Exercise prompt - Identify every line in the records below that contains the word "schemas", and reproduce each one.

Records for the exercise -
☆ ☆ ☆
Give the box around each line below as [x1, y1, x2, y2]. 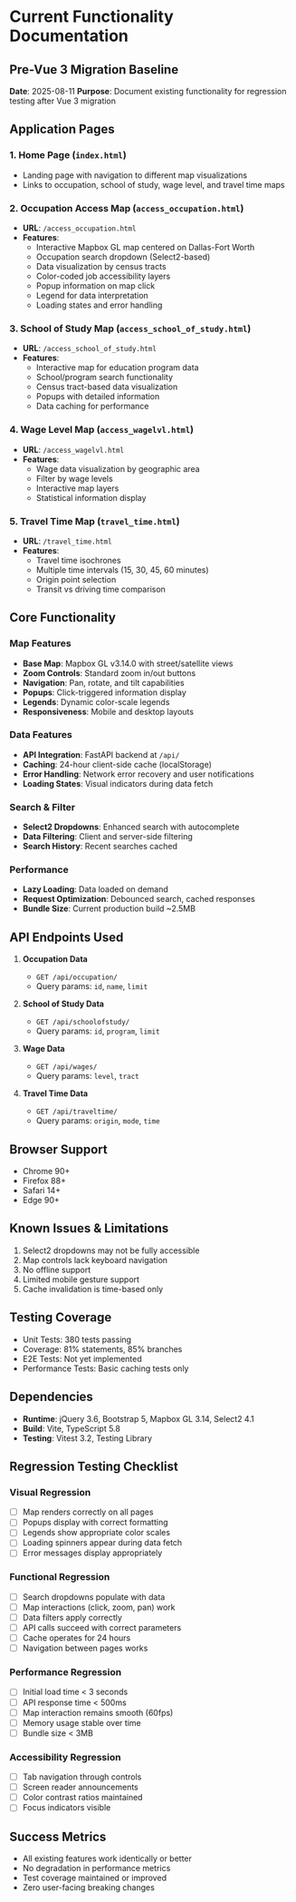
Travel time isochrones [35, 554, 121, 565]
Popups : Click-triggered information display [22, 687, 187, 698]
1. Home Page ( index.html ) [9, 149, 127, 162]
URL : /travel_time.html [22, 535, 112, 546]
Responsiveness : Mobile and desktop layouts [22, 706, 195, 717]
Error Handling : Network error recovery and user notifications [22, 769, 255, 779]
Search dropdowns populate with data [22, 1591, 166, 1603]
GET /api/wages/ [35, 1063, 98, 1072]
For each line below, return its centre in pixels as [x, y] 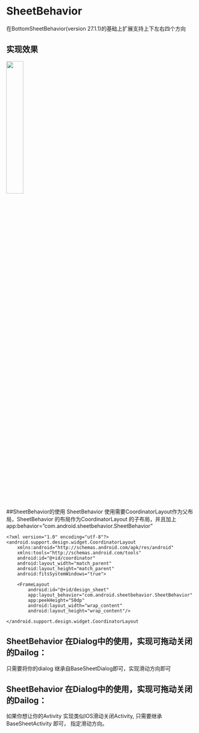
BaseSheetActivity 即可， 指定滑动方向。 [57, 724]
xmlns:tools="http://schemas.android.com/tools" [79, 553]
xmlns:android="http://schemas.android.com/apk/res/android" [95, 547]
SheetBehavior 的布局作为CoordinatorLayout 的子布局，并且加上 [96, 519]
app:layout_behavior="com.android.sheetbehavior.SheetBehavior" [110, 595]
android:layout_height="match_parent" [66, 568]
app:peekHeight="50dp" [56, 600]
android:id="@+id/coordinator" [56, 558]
☆ ☆ ☆
Result for this task -
xmlns:tools="http://schemas.android.com/tools" [79, 553]
xmlns:android="http://schemas.android.com/apk/res/android" [95, 547]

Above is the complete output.